- TASK PROMPT
Under this line sits a listing. Repeat exactly and only its lines from the one holding "packages. These reasonably priced" through the one holding "Management at Case Western Reserve University"; skip pictures.

- PROVIDED DATA
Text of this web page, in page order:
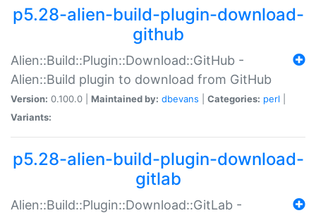
p5.28-alien-build-plugin-download-
github
Alien::Build::Plugin::Download::GitHub -
Alien::Build plugin to download from GitHub
Version: 0.100.0 | Maintained by: dbevans Categories: perl
Variants:
p5.28-alien-build-plugin-download-
gitlab
Alien::Build::Plugin::Download::GitLab -
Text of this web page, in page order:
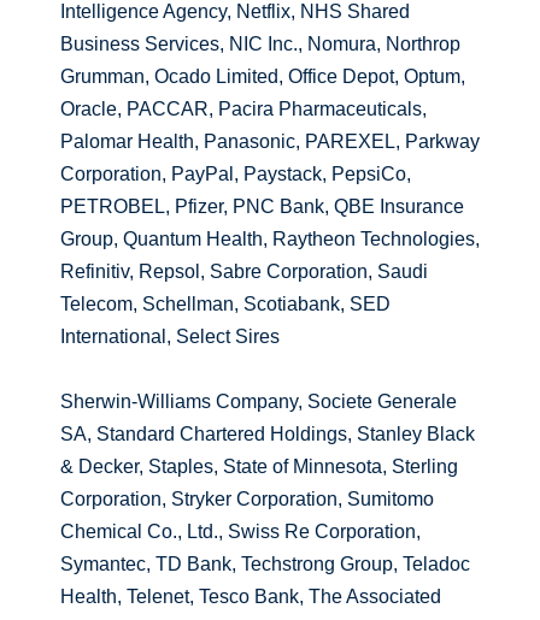
Intelligence Agency, Netflix, NHS Shared
Business Services, NIC Inc., Nomura, Northrop
Grumman, Ocado Limited, Office Depot, Optum,
Oracle, PACCAR, Pacira Pharmaceuticals,
Palomar Health, Panasonic, PAREXEL, Parkway
Corporation, PayPal, Paystack, PepsiCo,
PETROBEL, Pfizer, PNC Bank, QBE Insurance
Group, Quantum Health, Raytheon Technologies,
Refinitiv, Repsol, Sabre Corporation, Saudi
Telecom, Schellman, Scotiabank, SED
International, Select Sires
Sherwin-Williams Company, Societe Generale
SA, Standard Chartered Holdings, Stanley Black
& Decker, Staples, State of Minnesota, Sterling
Corporation, Stryker Corporation, Sumitomo
Chemical Co., Ltd., Swiss Re Corporation,
Symantec, TD Bank, Techstrong Group, Teladoc
Health, Telenet, Tesco Bank, The Associated
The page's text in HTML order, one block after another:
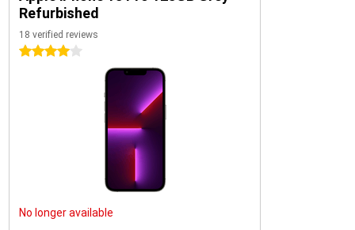
Refurbished
18 verified reviews
4 stars
No longer available
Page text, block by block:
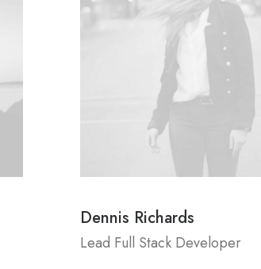
Dennis Richards
Lead Full Stack Developer
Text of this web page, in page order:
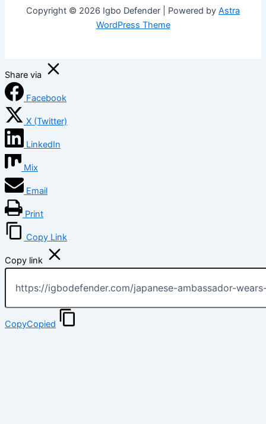
Copyright © 2026 Igbo Defender | Powered by Astra
WordPress Theme
Share via
Facebook
X (Twitter)
LinkedIn
Mix
Email
Print
Copy Link
Copy link
CopyCopied
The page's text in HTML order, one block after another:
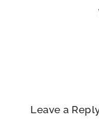
Leave a
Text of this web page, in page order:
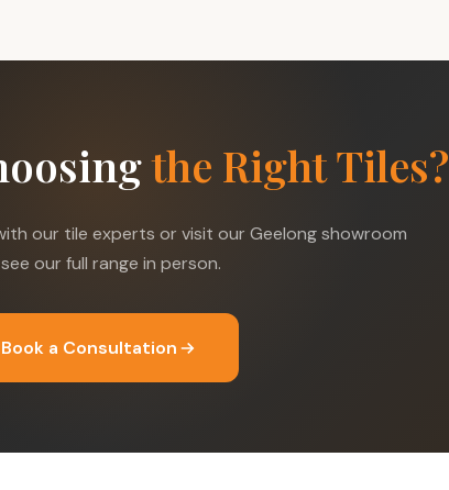
the Right Tiles?
our tile experts or visit our Geelong showroom
our full range in person.
Book a Consultation
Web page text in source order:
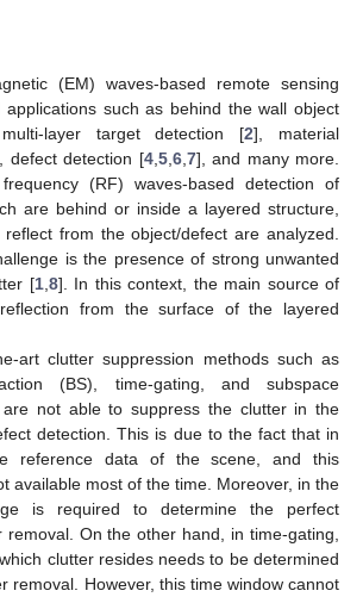
(EM) waves-based remote sensing
applications such as behind the wall object
layer target detection [2], material
defect detection [4, 5, 6, 7], and many more.
(RF) waves-based detection of
are behind or inside a layered structure,
from the object/defect are analyzed.
is the presence of strong unwanted
[1, 8]. In this context, the main source of
from the surface of the layered
art clutter suppression methods such as
(BS), time-gating, and subspace
not able to suppress the clutter in the
detection. This is due to the fact that in
reference data of the scene, and this
available most of the time. Moreover, in the
is required to determine the perfect
On the other hand, in time-gating,
clutter resides needs to be determined
removal. However, this time window cannot
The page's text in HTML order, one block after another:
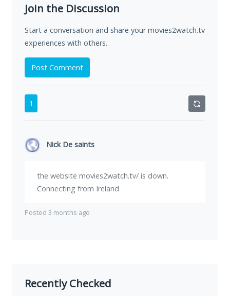
Join the Discussion
Start a conversation and share your movies2watch.tv
experiences with others.
Post Comment
1
Nick De saints
the website movies2watch.tv/ is down.
Connecting from Ireland
Posted 3 months ago
Recently Checked
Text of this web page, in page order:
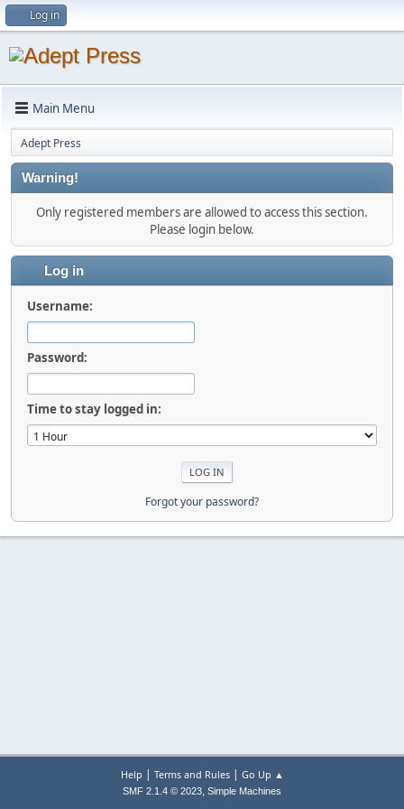
Log in
Main Menu
Adept Press
Warning!
Only registered members are allowed to access this section.
Please login below.
Log in
Username:
Password:
Time to stay logged in:
Forgot your password?
Help | Terms and Rules| Go Up ▲
SMF 2.1.4 © 2023, Simple Machines
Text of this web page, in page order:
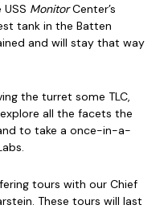
MonitorCenter’s
tank in the Batten
and will stay that way
the turret some TLC,
all the facets the
to take a once-in-a-
tours with our Chief
These tours will last
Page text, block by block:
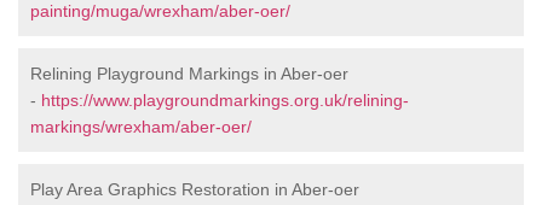
painting/muga/wrexham/aber-oer/
Relining Playground Markings in Aber-oer
- https://www.playgroundmarkings.org.uk/relining-
markings/wrexham/aber-oer/
Play Area Graphics Restoration in Aber-oer
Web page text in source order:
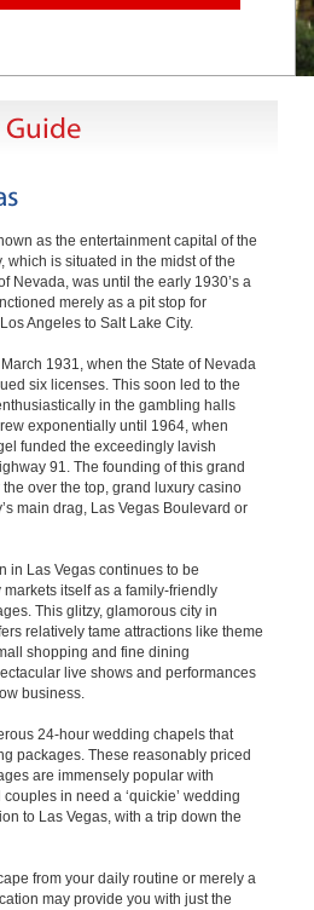
Guide
as the entertainment capital of the
which is situated in the midst of the
Nevada, was until the early 1930’s a
merely as a pit stop for
Angeles to Salt Lake City.
1931, when the State of Nevada
six licenses. This soon led to the
in the gambling halls
exponentially until 1964, when
funded the exceedingly lavish
91. The founding of this grand
over the top, grand luxury casino
main drag, Las Vegas Boulevard or
in Las Vegas continues to be
itself as a family-friendly
This glitzy, glamorous city in
relatively tame attractions like theme
shopping and fine dining
live shows and performances
business.
24-hour wedding chapels that
packages. These reasonably priced
are immensely popular with
in need a ‘quickie’ wedding
to Las Vegas, with a trip down the
from your daily routine or merely a
may provide you with just the
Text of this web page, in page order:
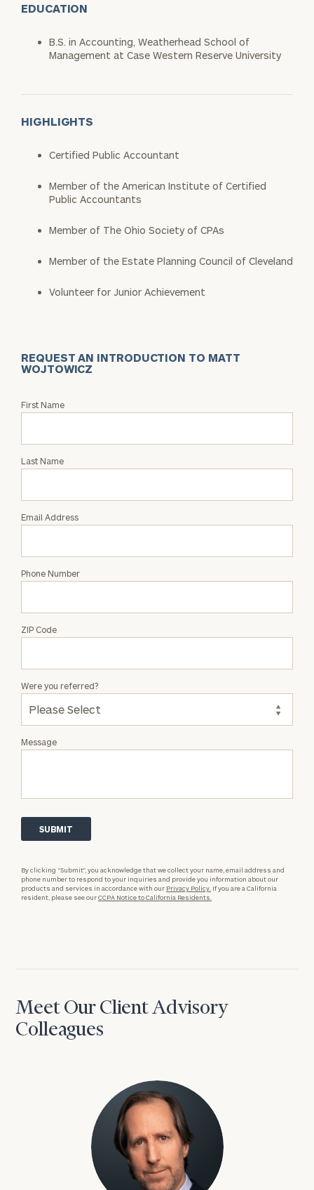
EDUCATION
B.S. in Accounting, Weatherhead School of
Management at Case Western Reserve University
HIGHLIGHTS
Certified Public Accountant
Member of the American Institute of Certified
Public Accountants
Member of The Ohio Society of CPAs
Member of the Estate Planning Council of Cleveland
Volunteer for Junior Achievement
REQUEST AN INTRODUCTION TO MATT
WOJTOWICZ
Request
Matt
First Name
Last Name
Email Address
Phone Number
ZIP Code
Message
Were you referred?
By clicking “Submit”, you acknowledge that we collect your name, email address and
phone number to respond to your inquiries and provide you information about our
products and services in accordance with our Privacy Policy. If you are a California
resident, please see ourCCPA Notice to California Residents.
Meet Our Client Advisory
Colleagues
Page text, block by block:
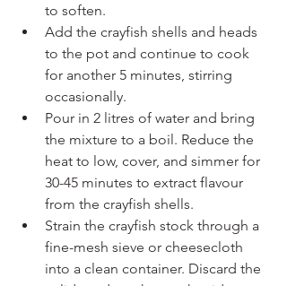
to soften.
Add the crayfish shells and heads
to the pot and continue to cook
for another 5 minutes, stirring
occasionally.
Pour in 2 litres of water and bring
the mixture to a boil. Reduce the
heat to low, cover, and simmer for
30-45 minutes to extract flavour
from the crayfish shells.
Strain the crayfish stock through a
fine-mesh sieve or cheesecloth
into a clean container. Discard the
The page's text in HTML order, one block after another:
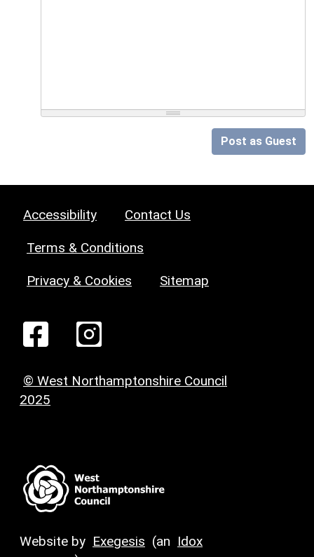
Post as Guest
Accessibility Contact Us
Terms & Conditions
Privacy & Cookies Sitemap
© West Northamptonshire Council
2025
Website by Exegesis (an Idox

- EXERCISE SOLUTION
packages. These reasonably priced
are immensely popular with
in need a ‘quickie’ wedding
to Las Vegas, with a trip down the
from your daily routine or merely a
may provide you with just the
Text of this web page, in page order:
EDUCATION
B.S. in Accounting, Weatherhead School of
Management at Case Western Reserve University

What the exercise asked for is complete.